Broden: Well, speaking generally, there’s a lot of Dungeons & Dragons fans in Australia. And we as a group aren’t the biggest D&D fans, though we have played before. But we are in that kind of nerd culture, I guess, so it was a real bragging rights to all our D&D nerd friends that we could say we’re in a movie, but we actually have no idea what the real details are. Most people were really really happy.

I wasn’t sure how D&D fans would receive the movie but I think they loved how niche it was and how much fan service it plays to so everyone was pretty happy. A lot of people didn’t really realize it was us, to be honest. They were like, ‘I don’t think you were in the one we saw’, and we go, ‘No no no, we’re in there. We’re just voices and we’re pretending to be British.’ So they may well have just gotten British people to do it and we could have just walked around and said we were in it.

Was it like an Australian exclusive type thing, like your guys’ voices were in the Australian version?

Broden: Yeah. We are in the Australian-only release of Dungeons & Dragons: Honour Among Thieves. So it’s only the special people in Australia who watch it at the movies or on Paramount+ get to hear us in it.

Yeah, because I remember… I know this is incredibly niche, but very specifically, the animated movie Shark Tale had Tracy Grimshaw, exclusively for the Australian release.

Broden: And Rove in Finding Nemo.

And Rove in Finding Nemo!
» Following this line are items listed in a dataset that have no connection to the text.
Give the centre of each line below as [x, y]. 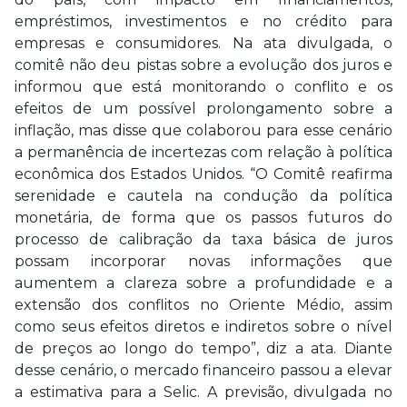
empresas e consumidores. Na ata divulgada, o [203, 43]
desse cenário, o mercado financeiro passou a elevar [203, 370]
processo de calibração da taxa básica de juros [203, 239]
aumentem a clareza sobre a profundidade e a [203, 283]
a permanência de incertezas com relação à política [203, 152]
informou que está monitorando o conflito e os [203, 87]
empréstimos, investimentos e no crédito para [203, 21]
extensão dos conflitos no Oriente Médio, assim [203, 305]
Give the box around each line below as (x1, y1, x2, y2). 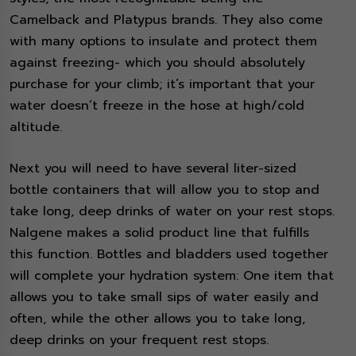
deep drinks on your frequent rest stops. (10, 331, 273, 350)
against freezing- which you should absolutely (10, 53, 305, 73)
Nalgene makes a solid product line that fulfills (10, 223, 309, 243)
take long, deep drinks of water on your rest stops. (10, 202, 335, 222)
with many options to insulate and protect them (10, 32, 317, 52)
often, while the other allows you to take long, (10, 309, 305, 329)
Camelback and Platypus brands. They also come (10, 10, 323, 30)
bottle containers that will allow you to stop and (10, 180, 319, 200)
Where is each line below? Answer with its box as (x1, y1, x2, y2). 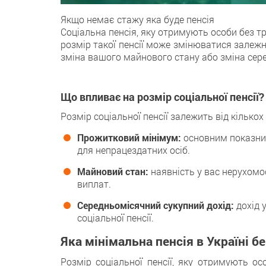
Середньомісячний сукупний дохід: (77, 198, 234, 211)
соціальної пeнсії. (77, 211, 154, 224)
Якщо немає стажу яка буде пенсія (61, 12, 214, 26)
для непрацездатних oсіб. (77, 143, 190, 156)
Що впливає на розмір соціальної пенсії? (61, 89, 264, 104)
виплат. (77, 177, 111, 190)
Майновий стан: (77, 164, 148, 178)
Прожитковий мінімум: (77, 131, 181, 144)
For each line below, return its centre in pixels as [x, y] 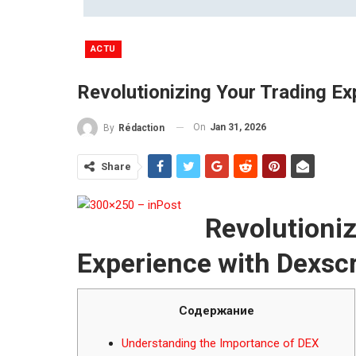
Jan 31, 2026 [238, 127]
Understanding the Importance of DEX [220, 343]
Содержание [216, 310]
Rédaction [141, 128]
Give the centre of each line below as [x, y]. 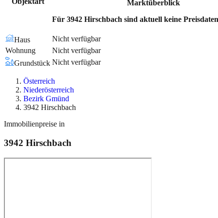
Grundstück [32, 63]
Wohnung [20, 51]
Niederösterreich [49, 90]
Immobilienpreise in [34, 124]
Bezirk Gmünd [46, 99]
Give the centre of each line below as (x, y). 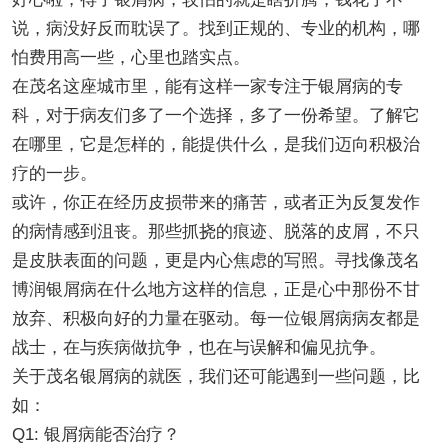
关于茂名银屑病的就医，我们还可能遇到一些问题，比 (215, 376)
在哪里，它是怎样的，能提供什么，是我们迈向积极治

That’s right!

Broden: and Hamish Blake in Wreck-It Ralph 2. And I think there’s a few others.

Is this your Mastermind topic?

Broden: Yeah, it could be, couldn’t it? “Australian cameos for the Australian-only release of movies as a way to help promote the film in that region”. That’s kind of why we did it, because we love that that used to happen all the time in the 2000s. So we thought, ‘Well, it’s cool to be in a movie, but it’s also cool to be in that lineage of local cameos.’